YOUR OBJECTIVE:
Below are the records. Retype exactly the lines between the lines holding "정리해주는 똑똑한 도구!" and "Významné zápasy, Dopad", inclusive.

DATA SHOWN:
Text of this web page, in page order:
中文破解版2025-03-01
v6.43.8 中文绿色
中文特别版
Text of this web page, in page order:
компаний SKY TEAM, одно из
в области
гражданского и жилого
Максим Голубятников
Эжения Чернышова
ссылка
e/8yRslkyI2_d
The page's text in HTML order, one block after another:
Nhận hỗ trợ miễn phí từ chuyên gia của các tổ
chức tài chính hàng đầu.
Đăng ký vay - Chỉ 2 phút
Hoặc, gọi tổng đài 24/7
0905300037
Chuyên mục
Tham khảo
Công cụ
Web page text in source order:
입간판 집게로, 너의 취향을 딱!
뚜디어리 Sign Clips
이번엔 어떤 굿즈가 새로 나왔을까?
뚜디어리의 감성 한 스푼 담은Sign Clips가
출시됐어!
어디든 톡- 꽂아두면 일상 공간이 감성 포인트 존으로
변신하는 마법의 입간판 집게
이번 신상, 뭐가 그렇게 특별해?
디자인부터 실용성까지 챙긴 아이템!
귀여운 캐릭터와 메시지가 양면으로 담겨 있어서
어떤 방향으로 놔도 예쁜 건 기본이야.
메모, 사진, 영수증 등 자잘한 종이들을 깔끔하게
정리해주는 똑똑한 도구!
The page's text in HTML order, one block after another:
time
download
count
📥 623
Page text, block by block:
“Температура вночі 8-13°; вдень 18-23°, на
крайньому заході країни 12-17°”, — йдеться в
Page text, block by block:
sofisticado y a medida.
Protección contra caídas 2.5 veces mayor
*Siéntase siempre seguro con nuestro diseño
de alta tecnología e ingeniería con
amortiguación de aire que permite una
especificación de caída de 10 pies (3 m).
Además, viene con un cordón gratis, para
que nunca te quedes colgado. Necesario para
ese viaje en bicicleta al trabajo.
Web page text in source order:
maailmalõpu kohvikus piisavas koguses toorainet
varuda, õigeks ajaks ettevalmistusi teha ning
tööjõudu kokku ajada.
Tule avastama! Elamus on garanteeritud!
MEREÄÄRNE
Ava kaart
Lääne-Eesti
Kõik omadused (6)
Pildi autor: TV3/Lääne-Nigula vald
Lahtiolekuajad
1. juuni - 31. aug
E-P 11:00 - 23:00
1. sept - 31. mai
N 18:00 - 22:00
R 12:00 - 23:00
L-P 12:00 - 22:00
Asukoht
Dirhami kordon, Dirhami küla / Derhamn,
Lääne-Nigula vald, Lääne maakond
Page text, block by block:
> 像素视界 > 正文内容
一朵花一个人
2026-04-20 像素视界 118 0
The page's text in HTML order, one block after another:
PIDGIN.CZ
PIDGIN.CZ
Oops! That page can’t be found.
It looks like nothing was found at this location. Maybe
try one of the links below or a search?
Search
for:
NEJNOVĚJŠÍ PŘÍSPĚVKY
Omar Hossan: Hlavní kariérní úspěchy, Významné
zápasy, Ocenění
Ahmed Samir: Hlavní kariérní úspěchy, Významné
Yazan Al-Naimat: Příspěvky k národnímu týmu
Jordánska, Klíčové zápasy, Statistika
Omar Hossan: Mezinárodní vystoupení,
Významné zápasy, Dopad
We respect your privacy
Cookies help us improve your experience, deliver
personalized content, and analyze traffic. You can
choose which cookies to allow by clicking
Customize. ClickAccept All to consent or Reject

ANSWER BELOW:
정리해주는 똑똑한 도구!
The page's text in HTML order, one block after another:
time
download
count
📥 623
Page text, block by block:
“Температура вночі 8-13°; вдень 18-23°, на
крайньому заході країни 12-17°”, — йдеться в
Page text, block by block:
sofisticado y a medida.
Protección contra caídas 2.5 veces mayor
*Siéntase siempre seguro con nuestro diseño
de alta tecnología e ingeniería con
amortiguación de aire que permite una
especificación de caída de 10 pies (3 m).
Además, viene con un cordón gratis, para
que nunca te quedes colgado. Necesario para
ese viaje en bicicleta al trabajo.
Web page text in source order:
maailmalõpu kohvikus piisavas koguses toorainet
varuda, õigeks ajaks ettevalmistusi teha ning
tööjõudu kokku ajada.
Tule avastama! Elamus on garanteeritud!
MEREÄÄRNE
Ava kaart
Lääne-Eesti
Kõik omadused (6)
Pildi autor: TV3/Lääne-Nigula vald
Lahtiolekuajad
1. juuni - 31. aug
E-P 11:00 - 23:00
1. sept - 31. mai
N 18:00 - 22:00
R 12:00 - 23:00
L-P 12:00 - 22:00
Asukoht
Dirhami kordon, Dirhami küla / Derhamn,
Lääne-Nigula vald, Lääne maakond
Page text, block by block:
> 像素视界 > 正文内容
一朵花一个人
2026-04-20 像素视界 118 0
The page's text in HTML order, one block after another:
PIDGIN.CZ
PIDGIN.CZ
Oops! That page can’t be found.
It looks like nothing was found at this location. Maybe
try one of the links below or a search?
Search
for:
NEJNOVĚJŠÍ PŘÍSPĚVKY
Omar Hossan: Hlavní kariérní úspěchy, Významné
zápasy, Ocenění
Ahmed Samir: Hlavní kariérní úspěchy, Významné
Yazan Al-Naimat: Příspěvky k národnímu týmu
Jordánska, Klíčové zápasy, Statistika
Omar Hossan: Mezinárodní vystoupení,
Významné zápasy, Dopad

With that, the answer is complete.